Some evangelical Christians — including the producers of the film itself — are upset to learn that a homosexual actor, Chad Allen, has been cast in a movie about evangelical missionaries.
This is a bizarre thing to get upset about. They didn't hire Allen to teach Sunday School, they hired him to act. The only question that matters, therefore, is whether or not the guy is a good actor.
To worry that an actor cannot play the part of a straight, white, evangelical missionary because that actor is not, himself, straight, evangelical and a missionary is to demonstrate that you do not understand the concept "actor." This is what actors do: They act like different people. This involves art, empathy and study — three things that are not famous for being evangelical fortes.

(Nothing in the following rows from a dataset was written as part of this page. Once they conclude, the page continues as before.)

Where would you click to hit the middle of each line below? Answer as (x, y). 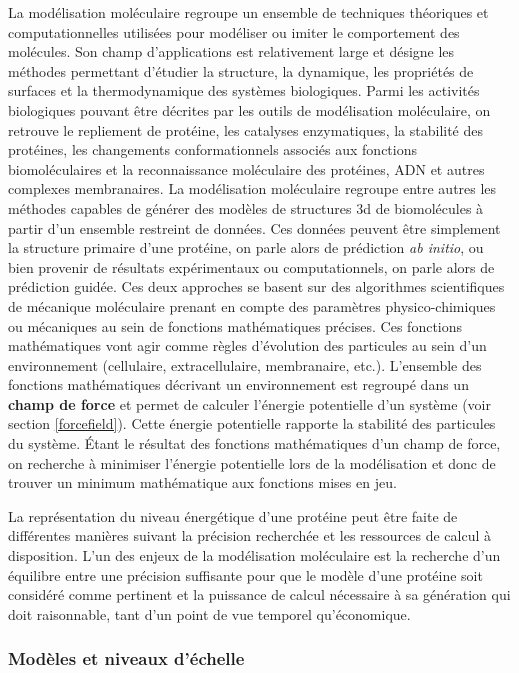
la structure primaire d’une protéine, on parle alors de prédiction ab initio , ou (246, 247)
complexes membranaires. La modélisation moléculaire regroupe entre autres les (252, 188)
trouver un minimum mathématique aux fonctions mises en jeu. (202, 482)
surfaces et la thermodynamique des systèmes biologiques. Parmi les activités (244, 90)
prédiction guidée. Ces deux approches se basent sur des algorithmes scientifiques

I've never actually seen Allen in anything he's done, but he's been at the craft long enough that I'm confident he is far better at portraying a straight evangelical missionary than any non-actor straight evangelical missionary would be. See, for example, Pride of the Yankees, in which Gary Cooper is much more believable as Lou Gehrig than Babe Ruth is as Babe Ruth. (If you want to see a good Babe Ruth, see John Goodman in The Babe. So-so movie, good performance — although his left-handed swing looks hideous. They should've done the mirror-image thing they did with Cooper … but I digress.)

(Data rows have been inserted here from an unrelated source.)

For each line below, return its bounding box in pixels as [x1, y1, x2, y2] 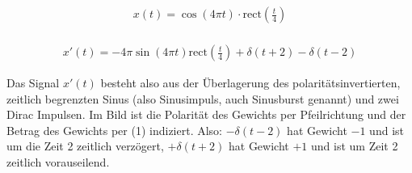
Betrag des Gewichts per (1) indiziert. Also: [6, 121, 223, 138]
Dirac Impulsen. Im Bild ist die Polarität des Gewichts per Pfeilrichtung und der [6, 106, 406, 123]
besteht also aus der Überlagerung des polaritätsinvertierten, [100, 74, 401, 91]
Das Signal [6, 74, 60, 91]
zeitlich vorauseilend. [6, 154, 110, 171]
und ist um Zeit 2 [310, 137, 398, 154]
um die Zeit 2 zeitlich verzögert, [6, 137, 164, 154]
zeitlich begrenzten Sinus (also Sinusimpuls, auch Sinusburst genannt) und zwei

It's one thing for a bunch of random religious-right rabble-rousers to be so clueless about what actors do, but it's particularly troubling that this also seems true of the producers of this movie. I have yet to see a quote from any of them that says the only thing that they should have said about this alleged controversy, namely, "We cast the best actors we could find for every role. Chad Allen's performance speaks for itself. Period."
The producers of End of the Spear don't seem to understand that, which tells me they really shouldn't be in the business of hiring actors and making movies.
I have some more news that will upset the homophobic watchdogs: Chad Allen is not the only homosexual actor in Spear.
I don't know this for certain, mind you, but there are 53 actors in this movie, so do the math. You get together a group of 53 people from any profession — accountants, doctors, lawyers, ballplayers, Southern Baptist preachers, Republican congressmen — and the odds are you'll have more than just one homosexual in the room. But a random sampling of actors that's more than 98-percent straight? Astronomically unlikely.
On a semi-related note, I've decided that Rupert Everett should play me in the loosely adapted biopic of my life story, despite the fact that he is, you know, British.
Everett doesn't necessarily look the part, but he's a very good actor and will, I'm sure, be utterly believable even in the romantic scenes with Parker Posey. (I'm taking certain liberties with the romantic plotline to make it more of an audience-pleaser.) Whether I shall turn out to be the hero of my own life, or whether that station will be held by anybody else the final cut must show.
One final note: You cast a gay actor as a missionary and filming goes without incident. You cast a gentile as Jesus of Nazareth and people start getting struck by lightning. I'm just saying.